Each time I had to clean the pistol, my 9mm Beretta, I was reminded of what it was for. Because it is only effective inside of 50 meters, it’s a last-resort weapon. With all the machine guns and mortars we carried, there would be little use in it. One step below pistol is a bayonet, and then it’s fists.

Prior to deploying, the officers routinely stayed late and met in the boardroom. We listened to intelligence reports, went over tactical scenarios, and drank beers. Before one of the meetings began, people sat around the table and talked. No one looked unhappy or worried. Though I can’t remember what prompted it, my superior said that if anyone felt like they were about to be captured during our deployment, then we should do the right thing and eat a bullet. The comment was made casually, but it was sincere and loud enough for the whole room to hear. If captured, we would be killed, likely beheaded. The act would be recorded and disseminated on the internet. The people we left behind would have to live knowing that our final moments were being permanently broadcast. Killing ourselves was an act of kindness, a selfless way of protecting our families.

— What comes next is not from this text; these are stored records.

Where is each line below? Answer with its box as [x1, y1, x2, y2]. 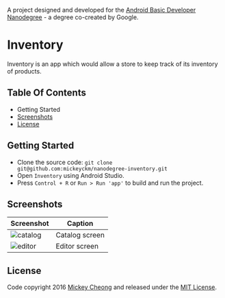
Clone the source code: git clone [16, 158, 113, 166]
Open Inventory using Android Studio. [16, 171, 124, 179]
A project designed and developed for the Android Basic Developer [7, 6, 196, 14]
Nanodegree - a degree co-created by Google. [7, 13, 139, 21]
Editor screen [55, 242, 99, 251]
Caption [67, 219, 94, 229]
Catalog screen [55, 230, 105, 240]
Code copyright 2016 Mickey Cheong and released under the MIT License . [7, 283, 217, 291]

When I deployed, I became suicidal without wanting to be. I’d believed what I’d been told.  Sometimes I fought back by not cleaning my pistol, allowing the powdery dust to build up around the barrel and trigger guard. Maybe it would jam. At some point, I stopped fighting. I even worried about the scenarios where I wouldn’t be able to get to my pistol. What if I was in an explosion and someone grabbed me when I was unconscious, or that I was so badly injured that I wouldn’t be able to physically do it? I even knew how to chamber a round if one of my arms was broken or missing.

People become reckless after surviving a deployment because there’s a certain hint of invincibility that comes with it. But I returned home feeling fragile. The myth of immortality gets disproven when someone you know gets killed overseas.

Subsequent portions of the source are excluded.